:: WORK INSTRUCTIONS ::
Your reply should be an exact copy of every entry, with the pictures removed.

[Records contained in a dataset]

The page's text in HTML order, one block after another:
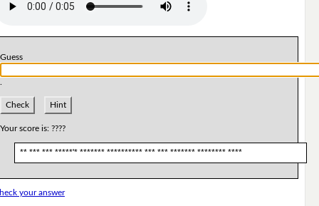
Guess
Check Hint
Your score is: ????
** *** *** *****'* ******* ********** *** *** ******* ******** ****
your answer
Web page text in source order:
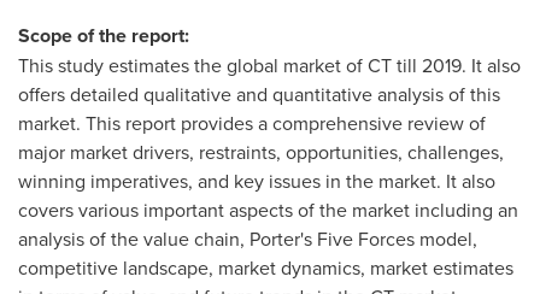
Scope of the report:
This study estimates the global market of CT till 2019. It also
offers detailed qualitative and quantitative analysis of this
market. This report provides a comprehensive review of
major market drivers, restraints, opportunities, challenges,
winning imperatives, and key issues in the market. It also
covers various important aspects of the market including an
analysis of the value chain, Porter's Five Forces model,
competitive landscape, market dynamics, market estimates
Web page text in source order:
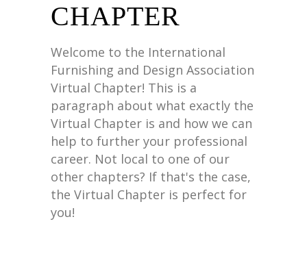
CHAPTER
Welcome to the International
Furnishing and Design Association
Virtual Chapter! This is a
paragraph about what exactly the
Virtual Chapter is and how we can
help to further your professional
career. Not local to one of our
other chapters? If that's the case,
the Virtual Chapter is perfect for
you!
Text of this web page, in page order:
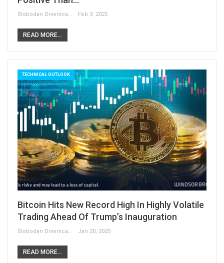
Slobodan Drvenica Feb 3, 2025
READ MORE...
TECHNICAL OUTLOOK
Bitcoin Hits New Record High In Highly Volatile
Trading Ahead Of Trump’s Inauguration
Slobodan Drvenica Jan 20, 2025
READ MORE...
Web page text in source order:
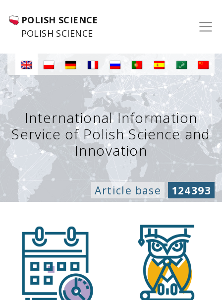
POLISH SCIENCE
POLISH SCIENCE
International Information
Service of Polish Science and
Innovation
Article base 124393
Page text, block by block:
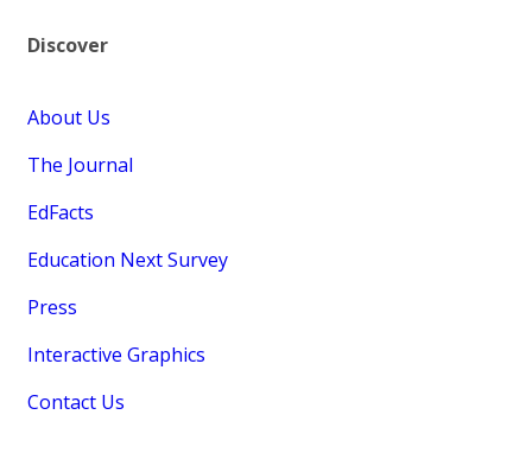
Discover
About Us
The Journal
EdFacts
Education Next Survey
Press
Interactive Graphics
Contact Us
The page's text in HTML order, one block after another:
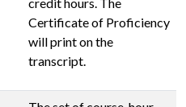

:: RESULT OF THE TASK ::
The page's text in HTML order, one block after another:
Guess
Check Hint
Your score is: ????
** *** *** *****'* ******* ********** *** *** ******* ******** ****
your answer
Web page text in source order:
Scope of the report:
This study estimates the global market of CT till 2019. It also
offers detailed qualitative and quantitative analysis of this
market. This report provides a comprehensive review of
major market drivers, restraints, opportunities, challenges,
winning imperatives, and key issues in the market. It also
covers various important aspects of the market including an
analysis of the value chain, Porter's Five Forces model,
competitive landscape, market dynamics, market estimates
Web page text in source order:
CHAPTER
Welcome to the International
Furnishing and Design Association
Virtual Chapter! This is a
paragraph about what exactly the
Virtual Chapter is and how we can
help to further your professional
career. Not local to one of our
other chapters? If that's the case,
the Virtual Chapter is perfect for
you!
Text of this web page, in page order:
Slobodan Drvenica Feb 3, 2025
READ MORE...
TECHNICAL OUTLOOK
Bitcoin Hits New Record High In Highly Volatile
Trading Ahead Of Trump’s Inauguration
Slobodan Drvenica Jan 20, 2025
READ MORE...
Web page text in source order:
POLISH SCIENCE
POLISH SCIENCE
International Information
Service of Polish Science and
Innovation
Article base 124393
Page text, block by block:
Discover
About Us
The Journal
EdFacts
Education Next Survey
Press
Interactive Graphics
Contact Us
The page's text in HTML order, one block after another:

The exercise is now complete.